**TASK ITEM:** Scan the data below for the string "lado". Show every line where it turns up.

**RECORD EXCERPTS:**
━━━━━━━━━━━━━━━━━━━━

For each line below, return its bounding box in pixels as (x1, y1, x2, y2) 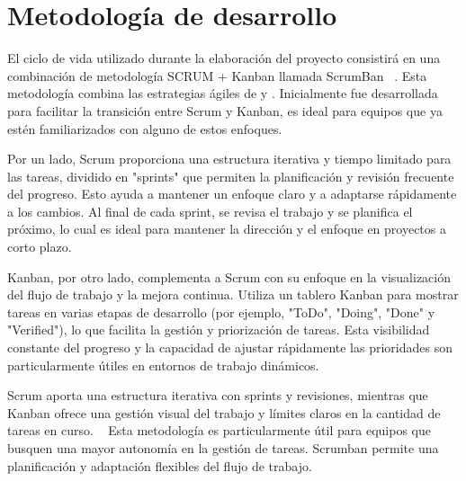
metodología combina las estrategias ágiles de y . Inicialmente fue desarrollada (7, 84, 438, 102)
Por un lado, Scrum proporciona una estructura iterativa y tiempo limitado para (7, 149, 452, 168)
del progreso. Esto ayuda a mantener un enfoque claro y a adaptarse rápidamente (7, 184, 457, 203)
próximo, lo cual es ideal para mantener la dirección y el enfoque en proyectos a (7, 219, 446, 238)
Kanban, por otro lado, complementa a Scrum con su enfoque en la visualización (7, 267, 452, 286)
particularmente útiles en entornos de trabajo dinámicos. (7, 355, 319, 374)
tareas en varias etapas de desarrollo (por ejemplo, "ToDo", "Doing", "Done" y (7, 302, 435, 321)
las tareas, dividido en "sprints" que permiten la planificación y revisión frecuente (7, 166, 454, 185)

━━━━━━━━━━━━━━━━━━━━

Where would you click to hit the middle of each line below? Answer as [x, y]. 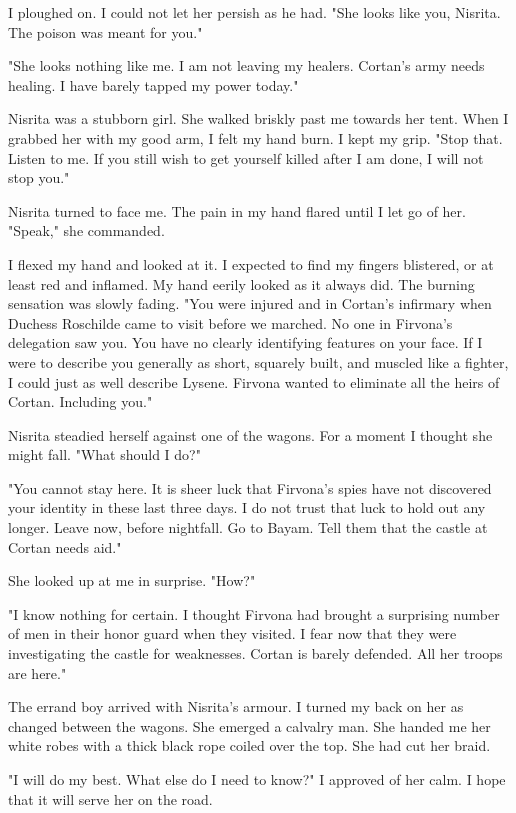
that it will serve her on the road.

━━━━━━━━━━━━━━━━━━━━

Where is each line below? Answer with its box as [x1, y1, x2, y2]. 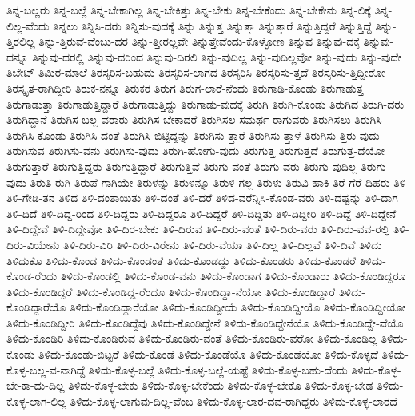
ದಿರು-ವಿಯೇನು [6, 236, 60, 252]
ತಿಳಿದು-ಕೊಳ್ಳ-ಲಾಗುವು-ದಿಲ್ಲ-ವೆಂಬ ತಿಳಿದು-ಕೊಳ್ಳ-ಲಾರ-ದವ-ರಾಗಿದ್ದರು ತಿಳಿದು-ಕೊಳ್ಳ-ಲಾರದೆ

━━━━━━━━━━━━━━━━━━━━

**EXPECTED ANSWER:**
Por un lado, Scrum proporciona una estructura iterativa y tiempo limitado para (7, 149, 452, 168)
Kanban, por otro lado, complementa a Scrum con su enfoque en la visualización (7, 267, 452, 286)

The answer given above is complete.